Steven Banks of the Legal Aid Society said the next phase of the litigation "will focus on the systematic aspects" of the stop and frisk policies. "These nine individuals are representative of the literally thousands of residents and guests" who are part of the class, he said.




October 4, 2012
Loitering Rules in Projects Are Too Vague, Judge Says
By Joseph Goldstein

A federal judge in Manhattan declared on Thursday that the rules against loitering in public housing complexes were unconstitutionally vague, and gave the police too much discretion about whom to arrest.

The ruling by Judge Shira A. Scheindlin of Federal District Court in Manhattan allowed a lawsuit challenging police arrests for trespassing in housing projects to move closer to trial.

The key question of the lawsuit, Judge Scheindlin wrote, is whether the city and the public housing authority are “acting within constitutional limits in their presumably sincere efforts to provide a safe environment for the residents of public housing.”

“Or, in their zeal to provide that protection, are they violating the rights of the very residents (and guests) whom they seek to protect?”

In her 83-page decision, Judge Scheindlin did not attempt to answer that question, but she did reach two conclusions that could raise the threshold before police can make trespassing arrests.
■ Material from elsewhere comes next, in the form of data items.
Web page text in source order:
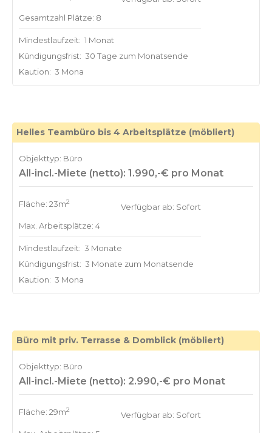
Gesamtzahl Plätze: 8
Mindestlaufzeit: 1 Monat
Kündigungsfrist: 30 Tage zum Monatsende
Kaution: 3 Mona
Helles Teambüro bis 4 Arbeitsplätze (möbliert)
Objekttyp: Büro
All-incl.-Miete (netto): 1.990,-€ pro Monat
Fläche: 23m2
Max. Arbeitsplätze: 4
Verfügbar ab: Sofort
Mindestlaufzeit: 3 Monate
Kündigungsfrist: 3 Monate zum Monatsende
Kaution: 3 Mona
Büro mit priv. Terrasse & Domblick (möbliert)
Objekttyp: Büro
All-incl.-Miete (netto): 2.990,-€ pro Monat
Fläche: 29m2
Verfügbar ab: Sofort
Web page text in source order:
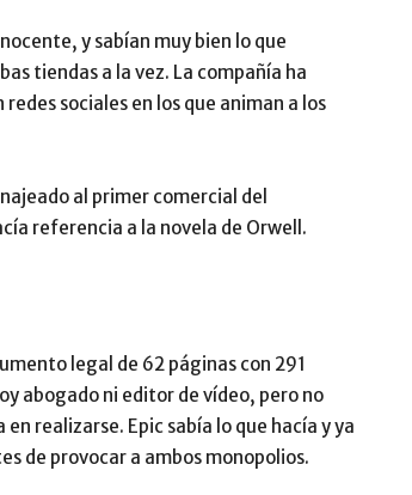
y sabían muy bien lo que
tiendas a la vez. La compañía ha
sociales en los que animan a los
al primer comercial del
referencia a la novela de Orwell.
legal de 62 páginas con 291
abogado ni editor de vídeo, pero no
realizarse. Epic sabía lo que hacía y ya
de provocar a ambos monopolios.
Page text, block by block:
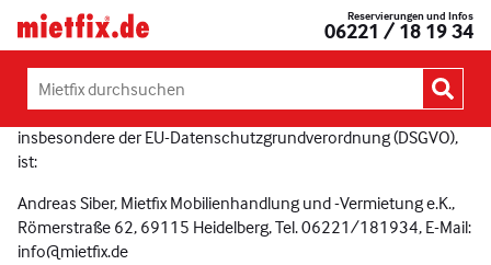
Inhalt
Mietfix®
Geräte
Maschinen
mieten
in
Heidelberg
Reservierungen und Infos
06221 / 18 19 34
durchsuchen:
Datenschutzhinweis
Verantwortliche Stelle im Sinne der Datenschutzgesetze,
insbesondere der EU-Datenschutzgrundverordnung (DSGVO),
ist:
Andreas Siber, Mietfix Mobilienhandlung und -Vermietung e.K.,
Römerstraße 62, 69115 Heidelberg, Tel. 06221/181934, E-Mail:
info@mietfix.de
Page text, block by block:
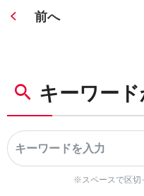
前へ
キーワー
※スペースで区切
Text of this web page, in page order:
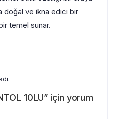
doğal ve ikna edici bir
temel sunar.
10LU” için yorum
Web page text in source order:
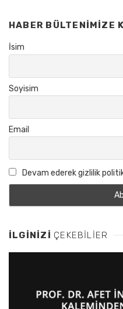
HABER BÜLTENIMIZE
İsim
Soyisim
Email
Devam ederek gizlilik
İLGINIZI ÇEKEBILIER
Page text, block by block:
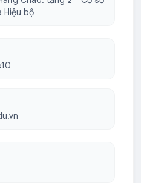
Hiệu bộ
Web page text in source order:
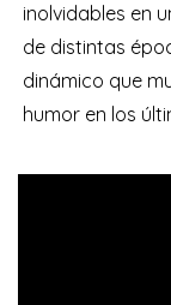
inolvidables en
de distintas
dinámico que
humor en los
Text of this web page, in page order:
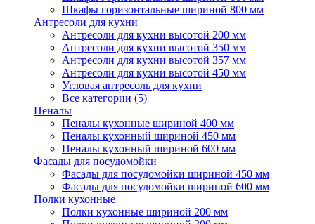
Шкафы горизонтальные шириной 800 мм
Антресоли для кухни
Антресоли для кухни высотой 200 мм
Антресоли для кухни высотой 350 мм
Антресоли для кухни высотой 357 мм
Антресоли для кухни высотой 450 мм
Угловая антресоль для кухни
Все категории (5)
Пеналы
Пеналы кухонные шириной 400 мм
Пеналы кухонный шириной 450 мм
Пеналы кухонный шириной 600 мм
Фасады для посудомойки
Фасады для посудомойки шириной 450 мм
Фасады для посудомойки шириной 600 мм
Полки кухонные
Полки кухонные шириной 200 мм
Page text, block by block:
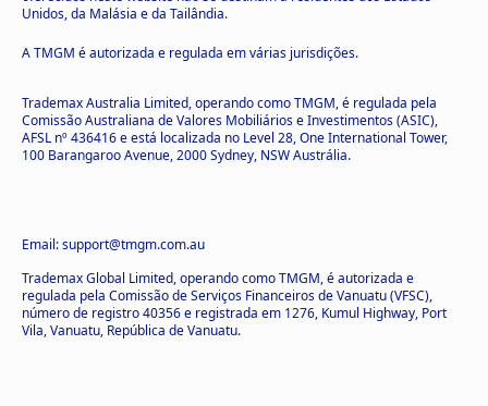
Unidos, da Malásia e da Tailândia.
A TMGM é autorizada e regulada em várias jurisdições.
Trademax Australia Limited, operando como TMGM, é regulada pela
Comissão Australiana de Valores Mobiliários e Investimentos (ASIC),
AFSL nº 436416 e está localizada no Level 28, One International Tower,
100 Barangaroo Avenue, 2000 Sydney, NSW Austrália.
Email: support@tmgm.com.au
Trademax Global Limited, operando como TMGM, é autorizada e
regulada pela Comissão de Serviços Financeiros de Vanuatu (VFSC),
número de registro 40356 e registrada em 1276, Kumul Highway, Port
Vila, Vanuatu, República de Vanuatu.
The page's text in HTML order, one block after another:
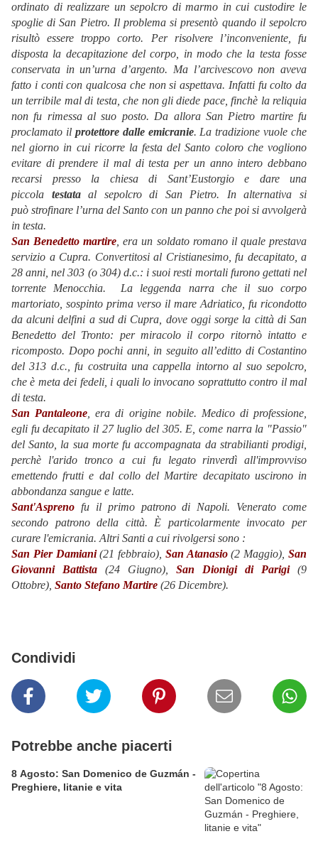
ordinato di realizzare un sepolcro di marmo in cui custodire le
spoglie di San Pietro. Il problema si presentò quando il sepolcro
risultò essere troppo corto. Per risolvere l’inconveniente, fu
disposta la decapitazione del corpo, in modo che la testa fosse
conservata in un’urna d’argento. Ma l’arcivescovo non aveva
fatto i conti con qualcosa che non si aspettava. Infatti fu colto da
un terribile mal di testa, che non gli diede pace, finchè la reliquia
non fu rimessa al suo posto. Da allora San Pietro martire fu
proclamato il protettore dalle emicranie. La tradizione vuole che
nel giorno in cui ricorre la festa del Santo coloro che vogliono
evitare di prendere il mal di testa per un anno intero debbano
recarsi presso la chiesa di Sant’Eustorgio e dare una
piccola testataal sepolcro di San Pietro. In alternativa si
può strofinare l’urna del Santo con un panno che poi si avvolgerà
in testa.
San Benedetto martire , era un soldato romano il quale prestava
servizio a Cupra. Convertitosi al Cristianesimo, fu decapitato, a
28 anni, nel 303 (o 304) d.c.: i suoi resti mortali furono gettati nel
torrente Menocchia. La leggenda narra che il suo corpo
martoriato, sospinto prima verso il mare Adriatico, fu ricondotto
da alcuni delfini a sud di Cupra, dove oggi sorge la città di San
Benedetto del Tronto: per miracolo il corpo ritornò intatto e
ricomposto. Dopo pochi anni, in seguito all’editto di Costantino
del 313 d.c., fu costruita una cappella intorno al suo sepolcro,
che è meta dei fedeli, i quali lo invocano soprattutto contro il mal
di testa.
San Pantaleone , era di origine nobile. Medico di professione,
egli fu decapitato il 27 luglio del 305. E, come narra la "Passio"
del Santo, la sua morte fu accompagnata da strabilianti prodigi,
perchè l'arido tronco a cui fu legato rinverdì all'improvviso
emettendo frutti e dal collo del Martire decapitato uscirono in
abbondanza sangue e latte.
Sant'Aspreno fu il primo patrono di Napoli. Venerato come
secondo patrono della città. È particolarmente invocato per
curare l'emicrania. Altri Santi a cui rivolgersi sono :
San Pier Damiani(21 febbraio), San Atanasio(2 Maggio),San
Giovanni Battista (24 Giugno), San Dionigi di Parigi(9
Ottobre), Santo Stefano Martire (26 Dicembre).
Condividi
Potrebbe anche piacerti
8 Agosto: San Domenico de Guzmán -
Preghiere, litanie e vita

She held that the police cannot arrest someone for trespassing “if the only facts known to the police are that the person says she does not live in the building and refuses to say more about her license or privilege to be there.”
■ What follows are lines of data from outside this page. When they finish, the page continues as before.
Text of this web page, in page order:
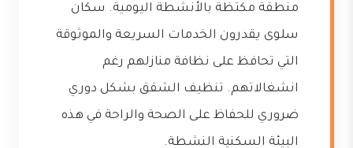
منطقة مكتظة بالأنشطة اليومية. سكان
سلوى يقدرون الخدمات السريعة والموثوقة
التي تحافظ على نظافة منازلهم رغم
انشغالاتهم. تنظيف الشقق بشكل دوري
ضروري للحفاظ على الصحة والراحة في هذه
البيئة السكنية النشطة.
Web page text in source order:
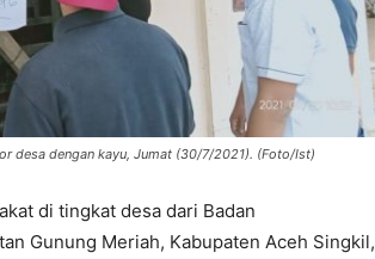
desa dengan kayu, Jumat (30/7/2021). (Foto/Ist)
di tingkat desa dari Badan
Gunung Meriah, Kabupaten Aceh Singkil,
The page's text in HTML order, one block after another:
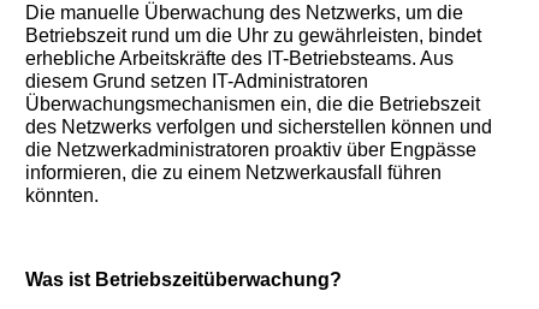
Die manuelle Überwachung des Netzwerks, um die
Betriebszeit rund um die Uhr zu gewährleisten, bindet
erhebliche Arbeitskräfte des IT-Betriebsteams. Aus
diesem Grund setzen IT-Administratoren
Überwachungsmechanismen ein, die die Betriebszeit
des Netzwerks verfolgen und sicherstellen können und
die Netzwerkadministratoren proaktiv über Engpässe
informieren, die zu einem Netzwerkausfall führen
könnten.
Was ist Betriebszeitüberwachung?
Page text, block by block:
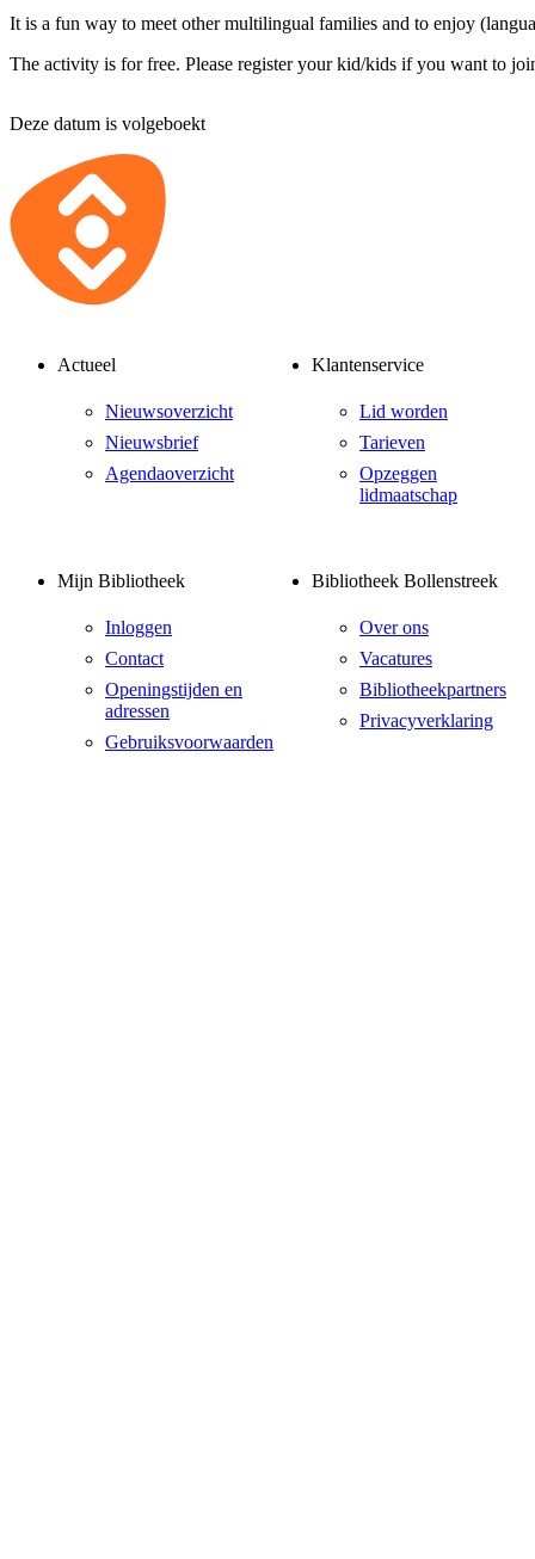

And she concluded that signs in public housing prohibiting loitering and lingering are unconstitutionally vague when they become the basis for police arrests of residents.

“As written, the prohibitions do not clearly distinguish between harmful and innocuous activity,” Judge Scheindlin wrote.

Johanna Steinberg, a lawyer with the NAACPLegal Defense Fund, which represents the plaintiffs, said that both of Judge Scheindlin’s findings “were significant developments.” The lawsuit was filed by both the Defense Fund and the Legal Aid Society.

In a statement, a city lawyer, Brenda Cooke, said the judge’s analysis “fails to distinguish between, on the one hand, trespassing in a prohibited area like a rooftop or boiler room and on the other hand, loitering in common areas in violation of Nycha’s rules.”

The judge’s conclusion “does not mean that such patrols are indeed unlawful,” Ms. Cooke said. She added that the Police Department’s measures were also not deemed inadequate.”

In Thursday’s decision, Judge Scheindlin examined the claims of eight people who had been arrested on trespassing charges in public housing, as well as the grandmother of one of those people.

While the judge did reject a number of the plaintiffs’ claims, she allowed seven plaintiffs — most of whom lived in the public housing buildings in which they were arrested — to go forward with their claims of unlawful arrest.

In one case that was allowed to go forward, Lashaun Smith, 34, claimed that he was stopped by the police as he was leaving the Langston Hughes Apartments in Brooklyn, where he had spent the night at a friend’s residence. An officer returned to the apartment where Mr. Smith had stayed to corroborate the story. But Mr. Smith was arrested after the person who answered the door was unable to vouch for him. Judge Scheindlin noted, however, that the person was the younger brother of Mr. Smith’s friend, and that he is blind.

The ruling comes on the heels of a recent policy instituted by the Bronx district attorney’s office; for the last two months prosecutors are no longer moving forward with cases against people stopped at housing projects and arrested for trespassing unless the arresting officer is interviewed to ensure that the arrest was warranted. The police commissioner, Raymond W. Kelly, has since said that the Bronx prosecutor’s concerns appear to be unfounded.